The Aunties-Women of the Salish Sea was the Aunties first live performance. Storytellers shared stories through live readings, poetry and song that inspired at the Washington Center for the Performing Arts at two all school assemblies at Olympia High School. The powerful live performance gathering was the inspiration for the expansion and momentum of the Aunties as a docuseries.
STORME WEBBER PAMPLISET
Storme Webber is a Two Spirit Sugpiaq/Black/Choctaw poet and interdisciplinary artist. Her work is cross genre, incorporating text, performance, audio and altar installation, archival photographs and collaboration in order to engage with ideas of history, lineage, gender, race and sexuality. Her practice explores liminal identities, survivance and decolonization, and does so in a blues/jazz-based experimental manner, often incorporating acapella vocals. Her performance is described by the artist Laiwan as poetics / jazz.
She has received numerous honors and residencies; including from Hedgebrook, Ragdale and Banff Arts Centre, and recently was honored with the James W Ray Award. Her first solo museum exhibition, “Casino: A Palimpsest”, was presented at Frye Art Museum in Seattle. Minh Nyguyen, in Art in America, wrote: “Rather than erect divisions between personal art and historical archives, ‘Casino’ considered the intangible properties by which art and poetry are connected to family, ancestry, language, and public memory, revealing intergenerational, underground histories of resilience.”
She studied at Lakeside School, and holds a BA from the New School and an MFA from Goddard University.

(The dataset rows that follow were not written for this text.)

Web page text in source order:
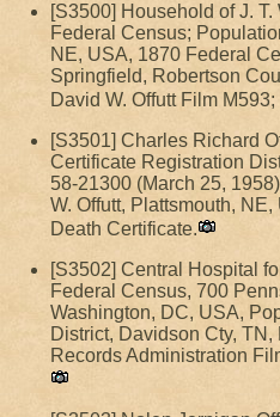
[S3500] Household of J. T.
Federal Census;
NE, USA, 1870 Federal
Springfield, Robertson
David W. Offutt Film
[S3501] Charles Richard
Certificate Registration
58-21300 (March 25,
W. Offutt, Plattsmouth,
Death Certificate.
[S3502] Central Hospital
Federal Census, 700
Washington, DC, USA,
District, Davidson Cty,
Records Administration
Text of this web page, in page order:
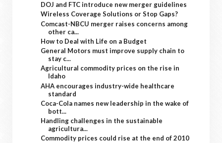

She is also a curator and has devoted years to foregrounding other marginalized voices, since 2007, via her project Voices Rising:LGBTQ of Color Arts & Culture.
Her most recent book/CD is “Blues Divine". Currently at work on the next iteration of the exhibition, “Casino: A Palimpsest.
Rena Priest is a member of the Lummi Nation. She served as the 6th Washington State Poet Laureate (2021-2023), and is a Maxine Cushing Gray Distinguished Writing Fellow. She is also the recipient of fellowships from the Academy of American Poets, Indigenous Nations Poets, and Nia Tero. Her literary debut, Patriarchy Blues, was published in 2017, and received the American Book Award. Her most recent book, Northwest Know-How: Beaches, is a love letter to 29 of her favorite beaches in Washington and Oregon. You can find her nonfiction in High Country News, Nautilus Magazine, YES! Magazine, Seattle Met, and elsewhere. She holds an MFA from Sarah Lawrence College. Learn more at renapriest.com.
Tiffany Midge (Standing Rock Sioux Nation) was raised by wolves in the Pacific Northwest. Her book of essays “Bury My Heart at Chuck E. Cheese’s” was a finalist for a Washington State Book Award and her work has appeared in The New Yorker, The Brooklyn Rail, First American Art Magazine, World Literature Today, McSweeney’s, and more. Formerly a humor columnist for Indian Country Today, she’s currently a columnist for High Country News. Her honors include The Wilder Prize; Submittable2020 Eliza So Fellowship; a 2019 Pushcart Prize; the Kenyon Review Earthworks Indigenous Poetry Prize; a Western Heritage Award; and a 2019 Simons Public Humanities fellowship. Midge aspires to be the Distinguished Writer in Residence for
Seattle’s Space Needle and considers her contribution to humanity to be her sparkly personality.